Ereb Altor apparently started in the year when Hammerheart came out, but it took them until 2003 for their first demo to appear. The debut album By Honour followed in 2008, to be succeeded by The End two years later. The two members Crister Olsson (also playing guitar in Isole) and Daniel Bryntse (active in too many bands to mention) faithfully re-enact the sound that Bathory did on their two classic albums and don’t even try to add something of their own. The guitar sound is the same, and the shared vocals have much in common with the late Quorthon’s quavering singing style. Apart from the four minute intro that works as an instrumental setting the mood for what is to follow, the songs are all between six and twelve minutes. The title track even consists of the last three songs, making it to an epic encompassing half of the CD’s playing time.

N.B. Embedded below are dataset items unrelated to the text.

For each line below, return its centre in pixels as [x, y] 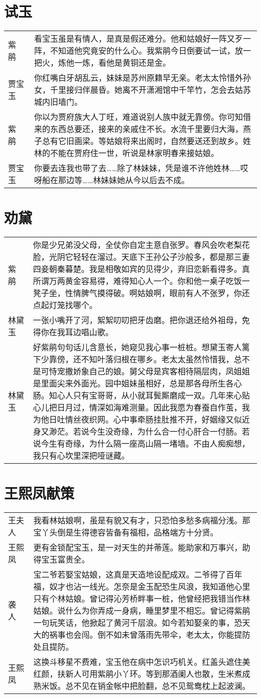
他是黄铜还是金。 [138, 63]
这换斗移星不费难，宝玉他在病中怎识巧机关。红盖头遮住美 [142, 662]
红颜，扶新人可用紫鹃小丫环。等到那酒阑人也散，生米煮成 [142, 674]
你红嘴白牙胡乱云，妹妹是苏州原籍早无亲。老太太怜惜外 [138, 78]
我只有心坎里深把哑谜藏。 [81, 456]
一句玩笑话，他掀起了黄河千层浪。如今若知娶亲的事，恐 [138, 623]
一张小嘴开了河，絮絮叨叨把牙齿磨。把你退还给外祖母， [137, 320]
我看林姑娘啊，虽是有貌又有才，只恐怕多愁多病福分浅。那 [142, 520]
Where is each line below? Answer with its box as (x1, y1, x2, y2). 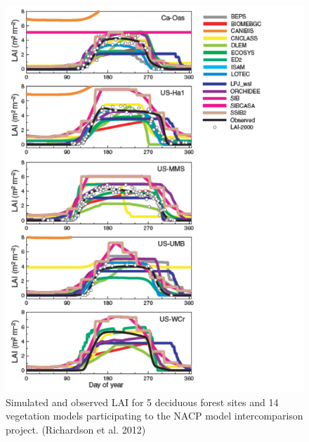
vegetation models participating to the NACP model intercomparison (6, 408, 303, 423)
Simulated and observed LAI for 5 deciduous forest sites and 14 (6, 394, 279, 409)
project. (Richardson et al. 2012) (6, 422, 146, 437)
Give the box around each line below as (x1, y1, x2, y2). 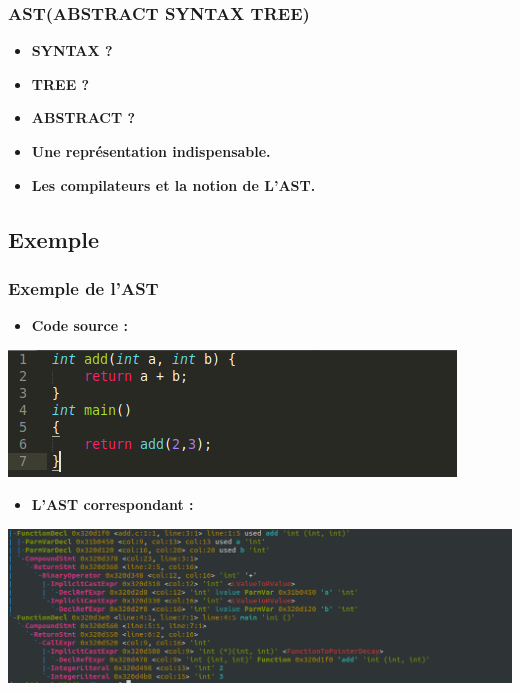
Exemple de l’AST (8, 275, 159, 300)
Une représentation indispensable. (31, 141, 271, 161)
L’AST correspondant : (31, 494, 194, 515)
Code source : (31, 315, 128, 336)
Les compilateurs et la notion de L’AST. (31, 174, 316, 195)
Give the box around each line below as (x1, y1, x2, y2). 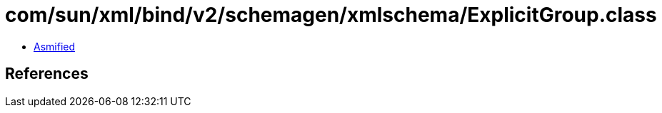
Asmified (34, 40, 76, 53)
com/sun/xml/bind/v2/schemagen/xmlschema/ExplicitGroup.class (5, 3, 657, 27)
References (5, 65, 89, 83)
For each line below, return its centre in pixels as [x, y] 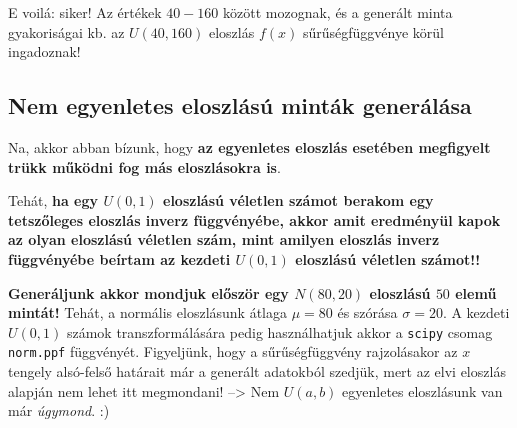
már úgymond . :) [59, 410]
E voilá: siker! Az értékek [85, 12]
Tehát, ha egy [53, 200]
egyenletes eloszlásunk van [422, 390]
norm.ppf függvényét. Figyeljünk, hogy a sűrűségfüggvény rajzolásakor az [233, 351]
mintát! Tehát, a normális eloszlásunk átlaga [147, 312]
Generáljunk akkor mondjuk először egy [148, 292]
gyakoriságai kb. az [66, 31]
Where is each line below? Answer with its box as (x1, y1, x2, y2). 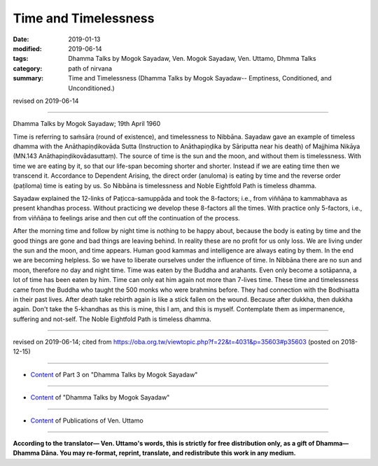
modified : (13, 44, 42, 52)
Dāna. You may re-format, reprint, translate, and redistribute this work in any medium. (41, 449, 297, 458)
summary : (13, 74, 44, 83)
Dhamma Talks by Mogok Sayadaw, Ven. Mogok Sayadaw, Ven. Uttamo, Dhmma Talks (68, 55, 316, 63)
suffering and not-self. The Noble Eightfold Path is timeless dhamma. (13, 315, 211, 323)
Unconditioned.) (68, 84, 115, 92)
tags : (13, 55, 29, 63)
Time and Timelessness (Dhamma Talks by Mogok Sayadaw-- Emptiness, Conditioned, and (68, 74, 332, 83)
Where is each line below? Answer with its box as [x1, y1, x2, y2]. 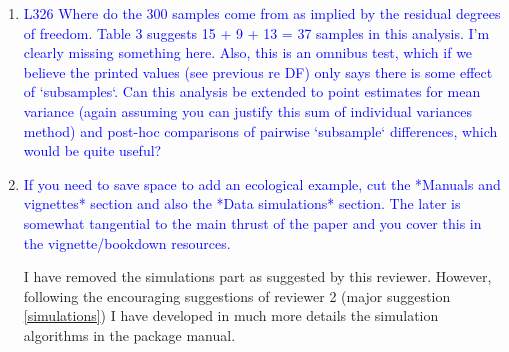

The Swedish duo has certainly learnt its lessons, and more than once you might believe being in the presence of a long lost Bathory album, and as tributes to this outstanding band are not as frequent as, let’s say, to AC/DC or Metallica, it’s not even a bad thing. But it also has to be said that the production is not able to conjure the same majestic atmosphere as we know from the mighty forefathers of Viking metal. The End works as a tribute, has some good songs, like Myrding, but especially the title track too often seems to borrow too directly from the source material. Bathory fans shouldn’t mind, considering that Quorthon is no longer around to record new albums and anyway, much of his repertoire consisted also of black metal and – during his solo career – grunge! Apparently The End is supposed to be Ereb Altor’s last album, and to be perfectly honest, that makes sense, because it’s artistically more satisfying to try new ways than to remain in a state of perpetual homage.